George Simpkin
- Birth name: George Dreadon Simpkin
- Date of birth: 22 May 1943
- Place of birth: Northland, New Zealand
- Date of death: 7 May 2020 (aged 76)

Rugby union career

Amateur team(s)
- Years: Team / Apps / (Points)
- –: Matamata College /  / ()

Coaching career
- Years: Team
- 1976–1984: Waikato
- 1984–1990: Fiji 7s
- 1987–1991: Fiji
- 1993–1999: Hong Kong
- 1993–1999: Hong Kong 7s
- 1999–2000: Kandy
- 2002: China 7s
- 2003–2004: Sri Lanka
- 2006–2008: SC Frankfurt 1880
- 2010: Germany 7s
- 2017: Shandong Provincial Team

= George Simpkin =

New Zealand rugby union coach (1943–2020)

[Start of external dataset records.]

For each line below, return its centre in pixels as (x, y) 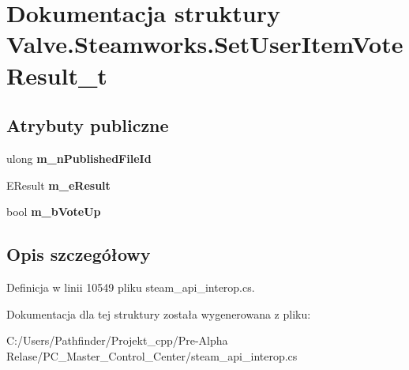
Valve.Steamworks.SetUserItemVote (205, 44)
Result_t (57, 75)
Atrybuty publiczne (88, 125)
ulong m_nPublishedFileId (79, 158)
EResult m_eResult (58, 185)
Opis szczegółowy (79, 254)
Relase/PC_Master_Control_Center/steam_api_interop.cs (152, 355)
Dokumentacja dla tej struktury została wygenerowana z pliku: (159, 313)
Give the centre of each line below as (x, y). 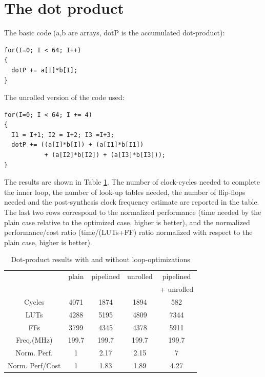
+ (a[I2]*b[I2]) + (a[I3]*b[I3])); (105, 155)
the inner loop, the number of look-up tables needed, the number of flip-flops (125, 192)
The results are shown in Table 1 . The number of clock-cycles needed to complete (132, 182)
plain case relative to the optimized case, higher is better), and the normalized (127, 222)
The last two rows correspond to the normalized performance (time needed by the (133, 212)
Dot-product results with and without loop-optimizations (100, 259)
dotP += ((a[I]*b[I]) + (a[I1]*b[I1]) (78, 145)
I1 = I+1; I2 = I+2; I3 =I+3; (63, 135)
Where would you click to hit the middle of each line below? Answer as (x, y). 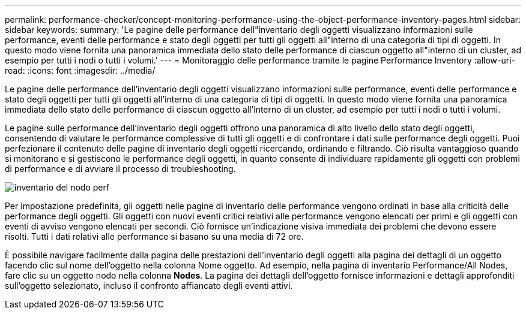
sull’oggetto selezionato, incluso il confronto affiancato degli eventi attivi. (149, 286)
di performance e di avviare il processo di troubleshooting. (120, 169)
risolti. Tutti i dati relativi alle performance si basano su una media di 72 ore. (154, 236)
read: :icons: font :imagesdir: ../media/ (80, 70)
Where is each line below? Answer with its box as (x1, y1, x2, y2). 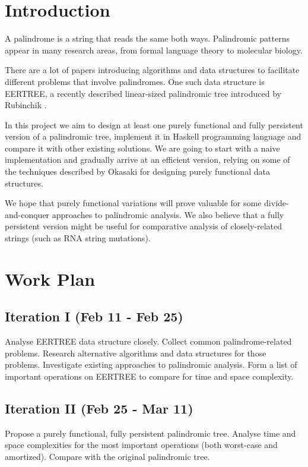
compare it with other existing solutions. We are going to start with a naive (5, 141, 280, 154)
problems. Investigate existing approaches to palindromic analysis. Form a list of (5, 358, 297, 371)
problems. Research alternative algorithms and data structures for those (5, 346, 266, 359)
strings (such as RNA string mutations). (5, 232, 151, 244)
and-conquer (5, 208, 50, 220)
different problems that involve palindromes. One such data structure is (5, 75, 265, 87)
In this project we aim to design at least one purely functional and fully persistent (5, 118, 303, 131)
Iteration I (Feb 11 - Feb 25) (5, 307, 183, 326)
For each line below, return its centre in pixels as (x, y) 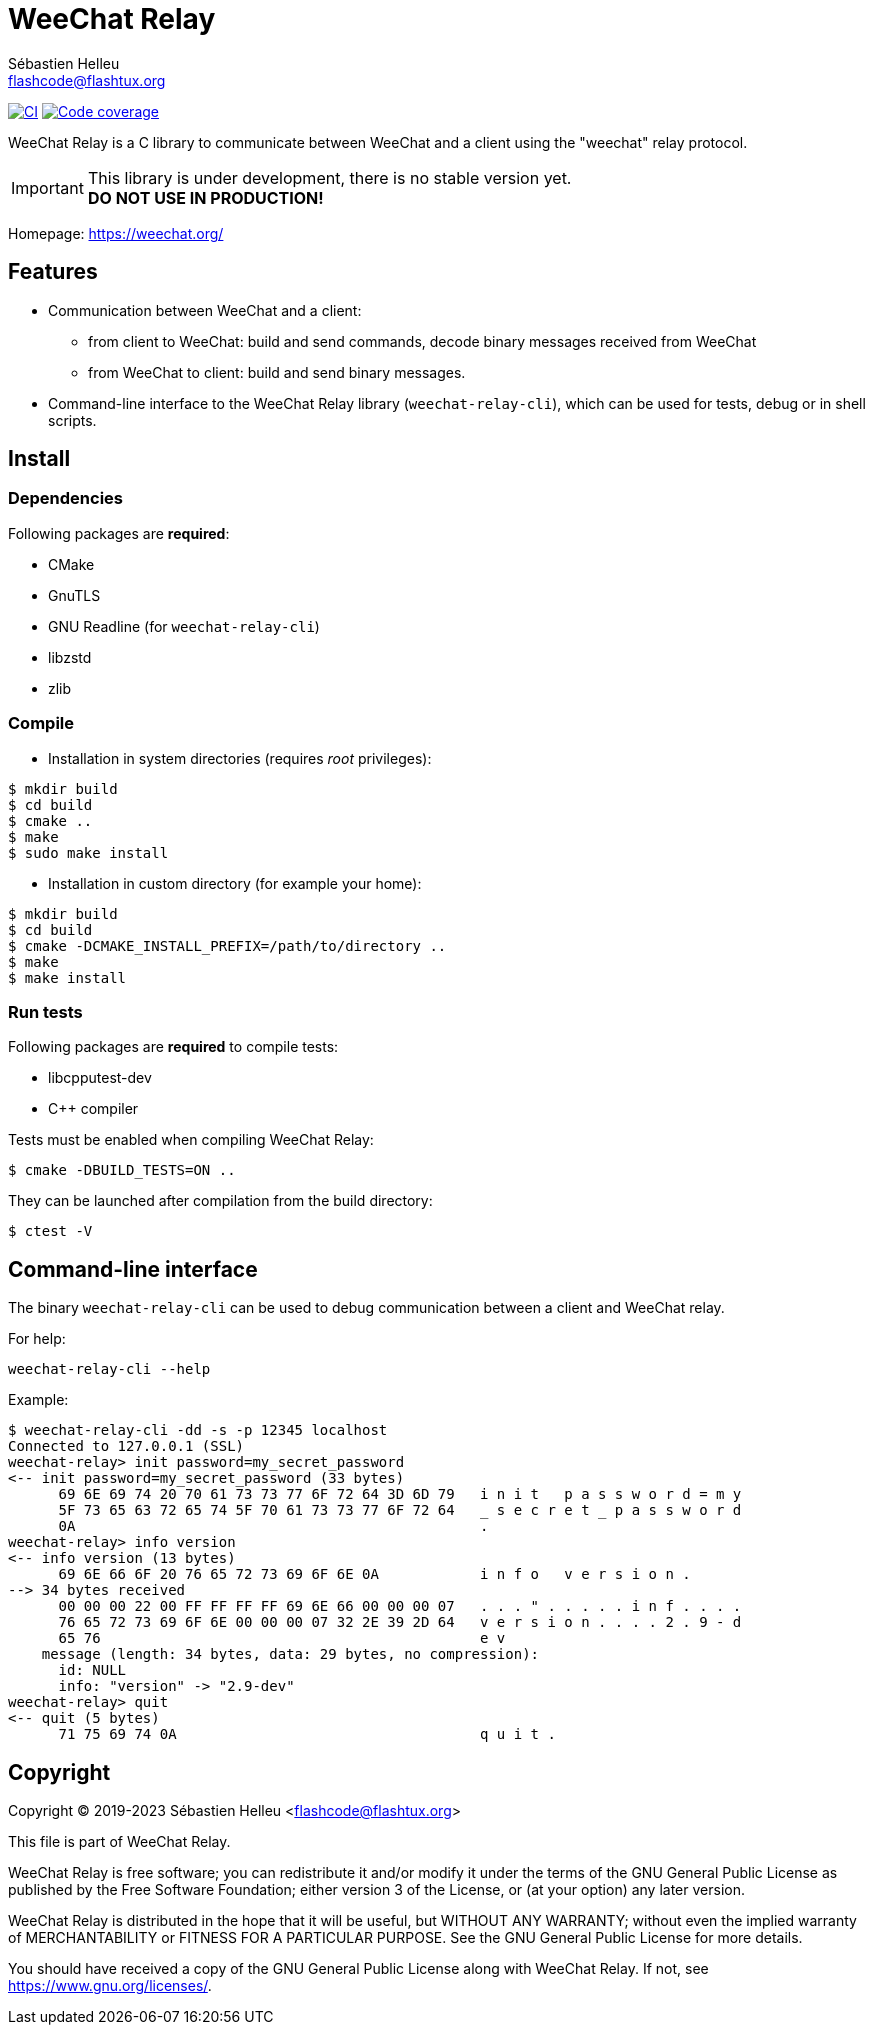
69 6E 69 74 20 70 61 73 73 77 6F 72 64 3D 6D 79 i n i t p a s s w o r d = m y (400, 1494)
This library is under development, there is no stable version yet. (329, 177)
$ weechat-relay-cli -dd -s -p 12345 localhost (198, 1430)
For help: (37, 1339)
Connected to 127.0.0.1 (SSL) (126, 1446)
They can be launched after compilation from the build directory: (220, 1201)
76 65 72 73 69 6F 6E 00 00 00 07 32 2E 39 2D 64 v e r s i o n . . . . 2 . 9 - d (400, 1622)
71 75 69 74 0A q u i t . (307, 1734)
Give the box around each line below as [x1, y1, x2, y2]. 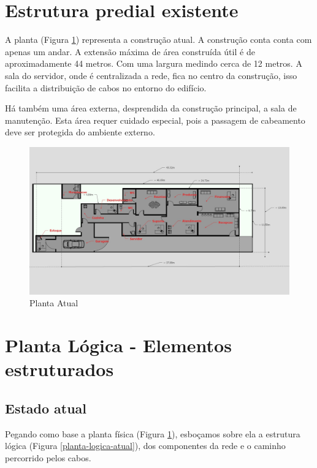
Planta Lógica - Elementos [5, 333, 232, 358]
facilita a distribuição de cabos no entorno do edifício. [5, 81, 207, 94]
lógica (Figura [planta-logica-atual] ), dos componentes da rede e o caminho [5, 439, 286, 452]
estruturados [5, 357, 114, 382]
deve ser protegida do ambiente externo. [5, 126, 155, 138]
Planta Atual [29, 296, 78, 309]
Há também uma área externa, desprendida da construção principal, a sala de [5, 102, 297, 115]
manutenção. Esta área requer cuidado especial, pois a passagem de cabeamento [5, 113, 305, 126]
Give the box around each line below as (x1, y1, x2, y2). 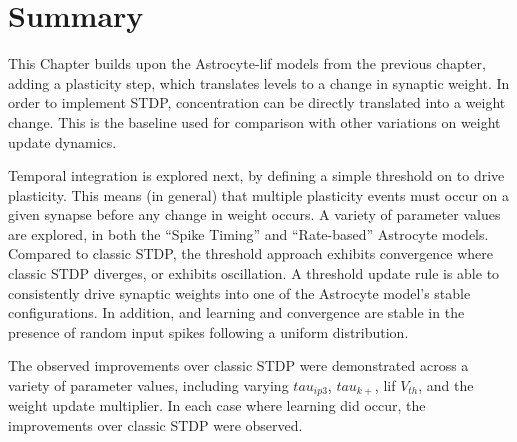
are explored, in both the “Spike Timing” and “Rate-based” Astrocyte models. (8, 223, 489, 244)
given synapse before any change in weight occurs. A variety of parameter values (8, 204, 501, 225)
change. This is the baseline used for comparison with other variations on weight (8, 111, 501, 132)
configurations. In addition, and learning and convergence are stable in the (8, 302, 465, 323)
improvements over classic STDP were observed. (8, 415, 303, 436)
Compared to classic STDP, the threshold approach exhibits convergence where (8, 243, 494, 264)
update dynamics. (8, 131, 117, 152)
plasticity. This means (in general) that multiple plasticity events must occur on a (8, 184, 510, 205)
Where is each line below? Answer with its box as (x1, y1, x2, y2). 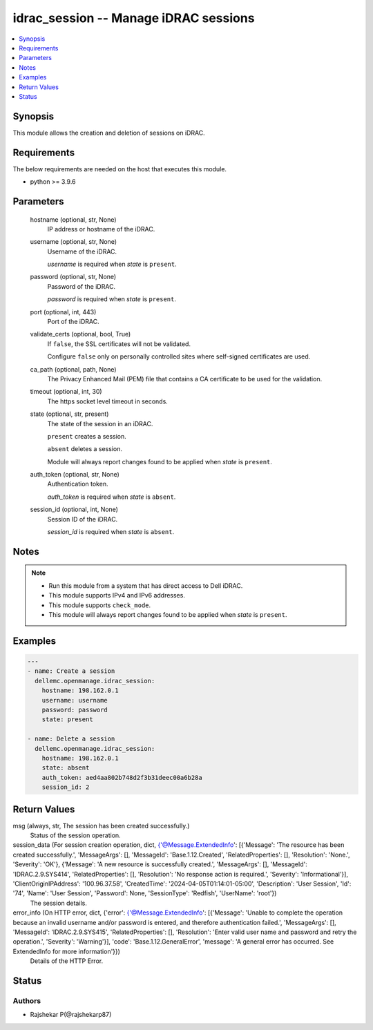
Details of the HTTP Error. (30, 957, 104, 965)
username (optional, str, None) (30, 238, 117, 246)
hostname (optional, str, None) (30, 215, 117, 224)
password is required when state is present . (47, 295, 176, 303)
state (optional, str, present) (30, 410, 109, 418)
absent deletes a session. (47, 445, 122, 453)
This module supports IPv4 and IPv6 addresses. (48, 591, 186, 600)
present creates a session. (47, 432, 127, 440)
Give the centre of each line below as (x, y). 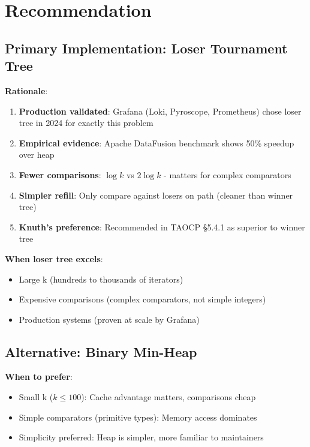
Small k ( (36, 397)
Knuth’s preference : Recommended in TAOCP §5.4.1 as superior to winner (162, 226)
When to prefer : (39, 376)
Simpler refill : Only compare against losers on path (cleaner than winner (156, 195)
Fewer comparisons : (60, 174)
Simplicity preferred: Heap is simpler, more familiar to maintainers (141, 437)
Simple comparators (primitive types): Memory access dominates (138, 417)
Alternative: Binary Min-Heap (101, 351)
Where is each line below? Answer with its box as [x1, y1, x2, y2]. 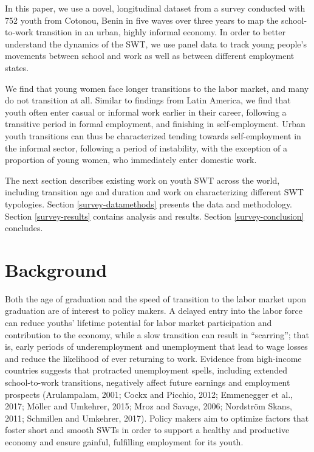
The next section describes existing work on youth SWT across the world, [5, 173, 280, 186]
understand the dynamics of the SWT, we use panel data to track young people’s [5, 37, 307, 50]
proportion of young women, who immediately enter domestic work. [5, 153, 257, 166]
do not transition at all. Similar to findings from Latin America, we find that [5, 94, 291, 106]
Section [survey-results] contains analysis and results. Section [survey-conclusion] [5, 209, 304, 222]
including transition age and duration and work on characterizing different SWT [5, 186, 304, 198]
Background [5, 257, 108, 282]
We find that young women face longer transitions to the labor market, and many [5, 82, 309, 94]
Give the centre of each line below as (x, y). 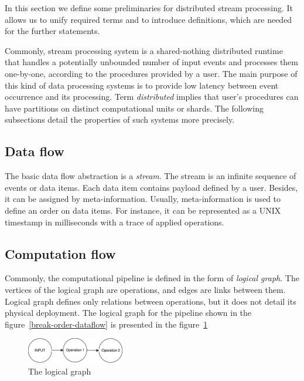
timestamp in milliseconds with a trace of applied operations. (115, 222)
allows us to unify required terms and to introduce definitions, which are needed (148, 19)
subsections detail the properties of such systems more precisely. (120, 119)
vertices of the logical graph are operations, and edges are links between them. (145, 289)
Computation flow (60, 253)
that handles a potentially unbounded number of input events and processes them (152, 62)
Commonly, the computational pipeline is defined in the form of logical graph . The (152, 278)
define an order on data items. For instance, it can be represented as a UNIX (143, 210)
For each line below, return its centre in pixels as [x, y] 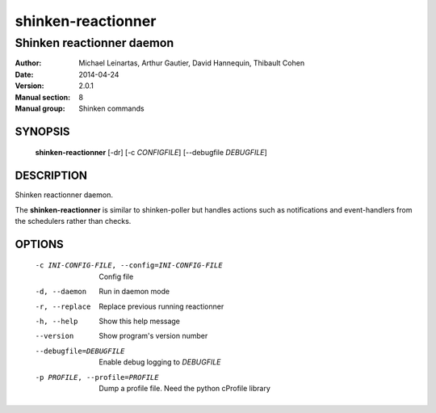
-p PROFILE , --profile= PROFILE [97, 377]
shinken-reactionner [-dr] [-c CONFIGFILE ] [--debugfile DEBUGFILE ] [151, 153]
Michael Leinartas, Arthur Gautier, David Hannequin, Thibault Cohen [192, 63]
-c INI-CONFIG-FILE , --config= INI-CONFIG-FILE [129, 265]
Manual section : [43, 97]
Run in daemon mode [134, 292]
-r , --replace [63, 306]
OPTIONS [39, 244]
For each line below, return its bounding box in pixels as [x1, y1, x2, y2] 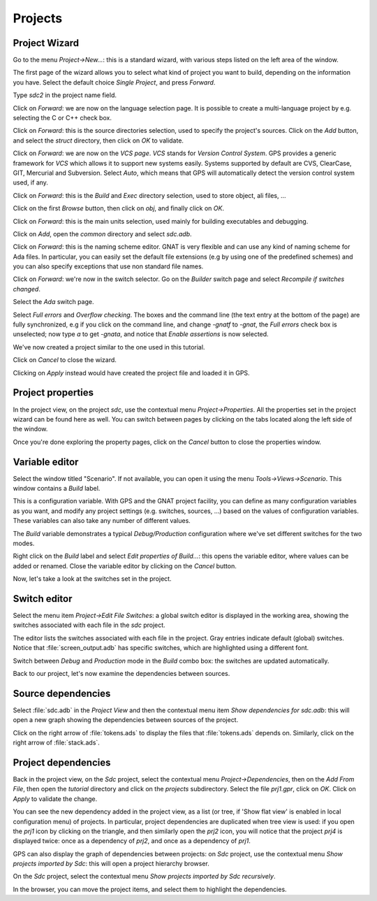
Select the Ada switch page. [13, 298, 94, 306]
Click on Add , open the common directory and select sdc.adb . [13, 229, 192, 238]
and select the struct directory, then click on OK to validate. [13, 136, 184, 145]
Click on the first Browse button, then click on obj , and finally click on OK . [13, 204, 225, 212]
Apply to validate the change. [13, 794, 98, 803]
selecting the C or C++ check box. [13, 114, 112, 122]
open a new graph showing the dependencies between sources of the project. [13, 716, 239, 724]
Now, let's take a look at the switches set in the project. [13, 575, 172, 583]

George Dreadon Simpkin (22 May 1943 – 7 May 2020) was a New Zealand rugby union coach, known for working with the national teams of Fiji, Hong Kong and Sri Lanka. He made a great contribution to the development of rugby union and rugby sevens in those countries.

==Biography==
===Early coaching career===
A native of Northland, he taught at Matamata College, where he began his coaching career in 1966 as a physical education teacher and Rugby coach, leading the Matamata College 1st XV on a groundbreaking (for a schoolboys team) tour of Wales at the end of 1974. At the time, the team was the holder of the Tricolour Trophy. Between 1976 and 1984. Simpkin coached Waikato and achieved 56 victories in a row. As part of the Waikato team, he advanced to the first division of the National Provincial Championship, winning in 1980 the Ranfurly Shield, beating the Auckland team.
In aggregate, under his leadership, Waikato played 152 matches in the provincial championship, winning 95 matches, drawing 3 and losing 54, among these, Waikato won a match against the French national team. Simpkin dreamed of one day becoming the head of All Blacks.

===Fiji===
Between 1987 and 1991, Simpkin coached the Fiji national team: in 1987 he took the team to the quarterfinals of the first world championship in tandem with Jo Sovau; in 1991 he coached alongside Samisoni Viriviri, however, the team did not get past the group stage. Simpkin also coached the Fiji Sevens team between 1984 and 1990, with which he won the annual Hong Kong Sevens in 1984 and 1990. It is believed that it was Simpkin who saw the talent of the future world star Waisale Serevi.

===Hong Kong and China===
In 1988–1999, he permanently worked in the Hong Kong Rugby Football Union, developing rugby in China and organizing the first matches among the PLA military personnel in Hong Kong after the British transfer of Hong Kong to China in 1997. His contribution to the development of Hong Kong rugby is highly regarded in the country: Simpkin helped the Hong Kong tournament acquire the status of the most prestigious, creating a number of rugby clubs (Hong Kong Dragons, Gai Wu, Tigers, Bulls, Nomads, Typhoons).

===Sri Lanka===
For some time, Simpkin also worked with the national teams of Sri Lanka, raising the level of development of sports in the country. The rugby union team under his leadership won for the first time in a test match played away against Kazakhstan. In 2003, thanks to his efforts, the first Carlton Super Sevens tournament was held in Sri Lanka.

===End of career===
Later, Simpkin coached the German club SC Frankfurt 1880 in the 2006–07 season. In 2010, he led the Germany sevens team, which he was preparing for the 2016 Olympic Games in Rio de Janeiro.

==Contribution to the development of world rugby==
It is believed that George Simpkin developed a plastic kicking tee (influenced by the Canadians) [5] on which the ball is placed before a conversion or free kick. These tees were later used in rugby by top kickers such as Andrew Mehrtens, Joel Stransky, John Eales and Dan Carter. He also introduced a number of new rules to rugby sevens. For example, a team that scored a try in a rugby sevens match must kick the ball from the center of the field after a conversion kick to restart the game; on his own initiative, the players were allowed to drop the ball with their hands before kicking a conversion; the play of the lineout was simplified and the hookers had to grab onto the props with their hands during the scrum.

==Personal life==
He was married to Pip, he had two daughters, Leigh and Greer, two grandsons, Carter and Curtis, who live in Sydney and a granddaughter, Holly, who lives in Berlin. During the quarantine, his daughter Greer wrote to him the poem Ode to George, dedicated to her father.

Throughout his life, Simpkin fought against arthritis with Traditional Chinese medicine to strengthen his health. Simpkin died of cancer in Hamilton, on 7 May 2020.